Unmasking Potential
Helping Your Team Reveal Their Hidden Talents
One of the trickiest parts of leadership is recognizing when your team has untapped potential—and finding ways to bring it out.
At the beginning of this year, my team and I were worried about a small group of seniors. They’d been given leadership opportunities, but they didn’t yet have the full set of skills to thrive. The easy option would have been to scale back their responsibilities or keep our expectations low. But that’s not leadership.
So instead, we gave them the tools.
For the first nine class meetings, I pulled those seven students into a conference room for a “class within a class” on leadership. We built our sessions around books like The 7 Habits of Highly Effective Teens, Dare to Lead, and Leaders Eat Last. Together, we explored what it really means to step into leadership—beyond the title, beyond the role, beyond the mask.

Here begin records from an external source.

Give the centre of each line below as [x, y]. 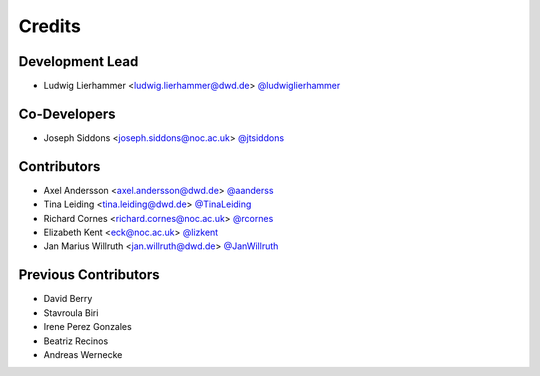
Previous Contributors [89, 275]
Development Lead [78, 61]
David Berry [68, 299]
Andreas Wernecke [83, 354]
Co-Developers [67, 113]
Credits [50, 26]
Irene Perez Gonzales [87, 327]
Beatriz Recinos [76, 341]
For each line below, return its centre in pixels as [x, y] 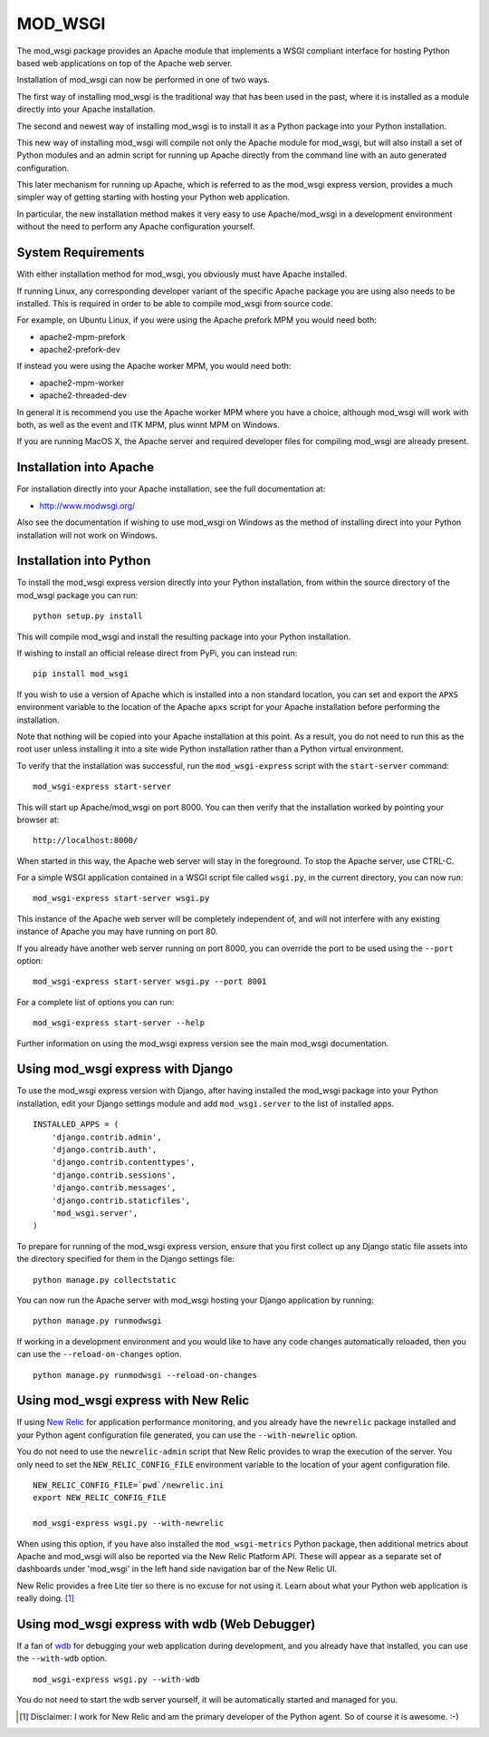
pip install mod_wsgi [81, 674]
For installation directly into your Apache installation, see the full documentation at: [171, 489]
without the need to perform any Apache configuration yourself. [136, 227]
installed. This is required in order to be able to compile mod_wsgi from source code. [175, 303]
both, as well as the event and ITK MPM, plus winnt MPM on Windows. [148, 425]
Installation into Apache [85, 467]
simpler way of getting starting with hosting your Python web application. [153, 197]
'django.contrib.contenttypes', [123, 1162]
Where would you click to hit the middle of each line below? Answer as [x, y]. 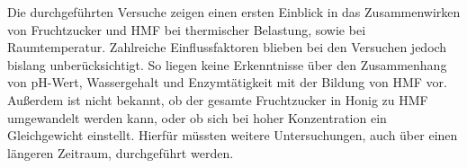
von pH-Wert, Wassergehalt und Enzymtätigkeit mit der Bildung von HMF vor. [227, 82]
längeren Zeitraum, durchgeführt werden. [121, 152]
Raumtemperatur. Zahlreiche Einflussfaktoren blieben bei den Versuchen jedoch [227, 47]
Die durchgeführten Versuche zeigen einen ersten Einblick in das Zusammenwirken [234, 12]
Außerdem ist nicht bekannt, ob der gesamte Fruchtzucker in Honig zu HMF [218, 99]
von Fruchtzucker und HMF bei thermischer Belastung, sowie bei [187, 29]
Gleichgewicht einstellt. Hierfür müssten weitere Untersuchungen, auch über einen [233, 135]
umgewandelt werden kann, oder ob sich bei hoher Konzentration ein [197, 117]
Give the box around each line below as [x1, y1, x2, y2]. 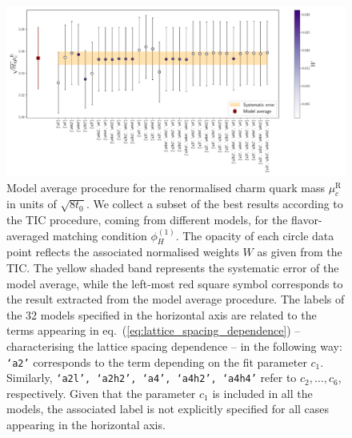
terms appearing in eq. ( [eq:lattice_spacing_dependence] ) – [6, 322, 301, 339]
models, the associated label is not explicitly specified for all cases [6, 400, 330, 417]
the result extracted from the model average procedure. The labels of [6, 291, 345, 307]
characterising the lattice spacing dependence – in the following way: [6, 337, 342, 354]
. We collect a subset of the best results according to [86, 195, 343, 212]
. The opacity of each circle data [175, 227, 334, 243]
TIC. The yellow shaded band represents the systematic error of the [6, 259, 339, 275]
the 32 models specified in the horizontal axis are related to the [6, 306, 317, 323]
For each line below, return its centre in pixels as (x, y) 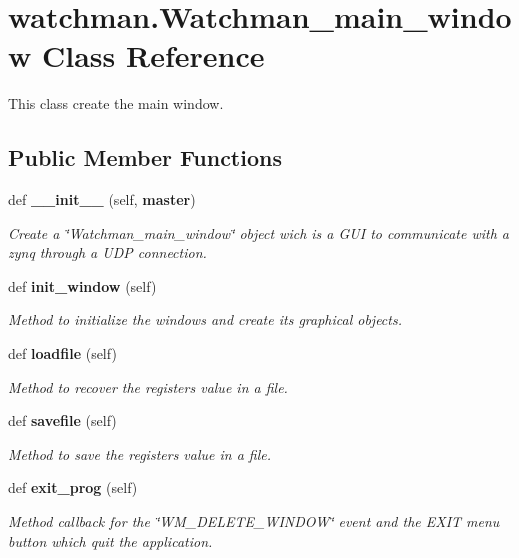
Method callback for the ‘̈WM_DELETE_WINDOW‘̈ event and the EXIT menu (254, 521)
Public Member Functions (145, 157)
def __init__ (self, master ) (102, 199)
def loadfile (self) (62, 353)
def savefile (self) (62, 420)
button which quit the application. (110, 540)
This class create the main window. (116, 103)
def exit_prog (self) (73, 487)
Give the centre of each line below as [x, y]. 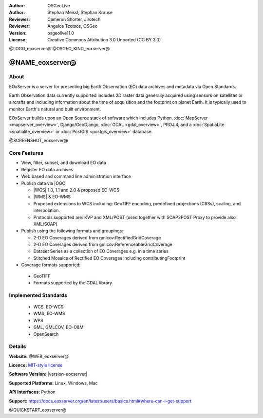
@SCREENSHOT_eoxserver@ [38, 141]
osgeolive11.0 [61, 33]
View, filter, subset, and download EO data [64, 163]
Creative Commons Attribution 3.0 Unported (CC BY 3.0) [104, 39]
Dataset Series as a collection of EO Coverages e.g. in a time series [101, 251]
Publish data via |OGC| [44, 183]
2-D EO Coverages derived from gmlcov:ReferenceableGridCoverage [103, 245]
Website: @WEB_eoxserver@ [39, 356]
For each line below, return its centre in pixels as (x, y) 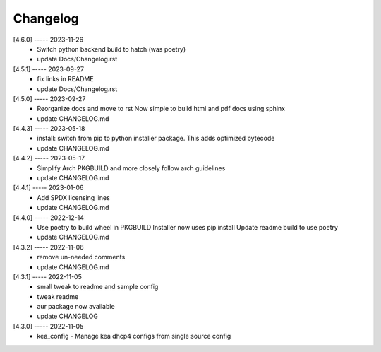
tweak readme (58, 296)
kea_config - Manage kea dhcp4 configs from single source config (134, 336)
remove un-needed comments (81, 257)
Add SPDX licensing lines (74, 197)
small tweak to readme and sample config (98, 287)
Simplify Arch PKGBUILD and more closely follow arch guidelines (131, 168)
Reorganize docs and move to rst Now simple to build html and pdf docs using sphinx (161, 109)
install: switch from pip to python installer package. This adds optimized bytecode (156, 139)
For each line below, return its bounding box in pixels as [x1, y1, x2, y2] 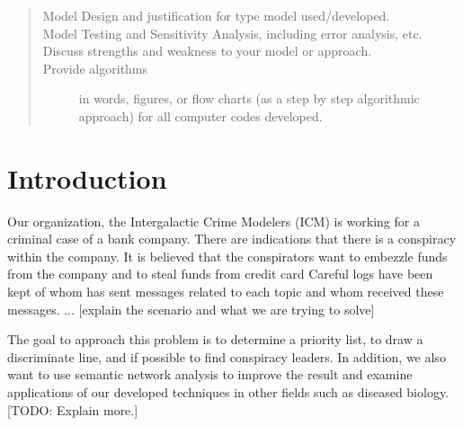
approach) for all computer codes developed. [78, 106, 323, 125]
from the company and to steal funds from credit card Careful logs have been [7, 264, 433, 283]
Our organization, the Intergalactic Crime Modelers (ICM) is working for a [7, 211, 420, 230]
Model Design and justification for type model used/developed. [42, 6, 390, 24]
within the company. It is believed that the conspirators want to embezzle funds [7, 246, 448, 265]
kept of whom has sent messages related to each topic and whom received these [7, 282, 444, 301]
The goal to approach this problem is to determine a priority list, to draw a [7, 330, 423, 349]
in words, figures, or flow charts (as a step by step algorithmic [78, 89, 420, 108]
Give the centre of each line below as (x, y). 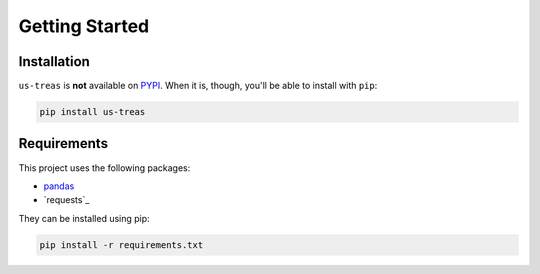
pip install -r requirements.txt (121, 244)
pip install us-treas (92, 112)
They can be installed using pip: (84, 218)
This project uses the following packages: (104, 167)
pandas (59, 186)
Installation (54, 61)
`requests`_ (66, 200)
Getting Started (84, 26)
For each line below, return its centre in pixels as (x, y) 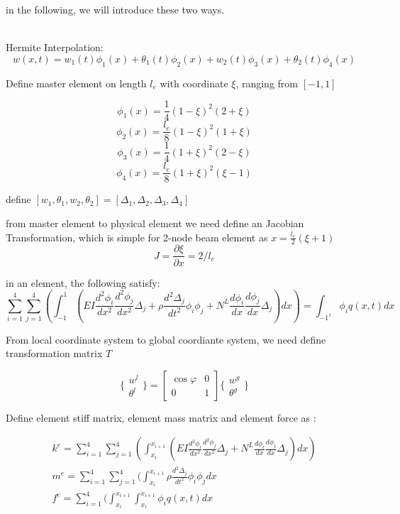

We just wrapped up at the end of September (thanks to block scheduling and a few interruptions along the way). Here’s what those students told me they learned:
We are leaders. Many of them didn’t recognize themselves as leaders until they had the language, tools, and confidence to claim it.
Run to trouble. Don’t hide from challenges—face them head-on.
Love languages matter. They discovered not only their own preferences for giving and receiving support, but also how to honor each other’s.
The Platinum Rule. Don’t just treat people the way you want to be treated; treat them the way they want to be treated.
What struck me most was how much was already there, waiting to be unmasked. They had the talent, the energy, the creativity—they just needed guidance, practice, and permission to see themselves differently.
As leaders, our role isn’t to hand people masks and tell them who to be. It’s to help them take off the masks that hide their potential, and to create environments where they can reveal the strengths they already have.
Because when hidden talents come to light, the whole team shines brighter.
Think about your own team—students, colleagues, direct reports, or peers. What potential might be hidden behind a mask of doubt, inexperience, or underconfidence? And how might you create the space for that potential to come forward?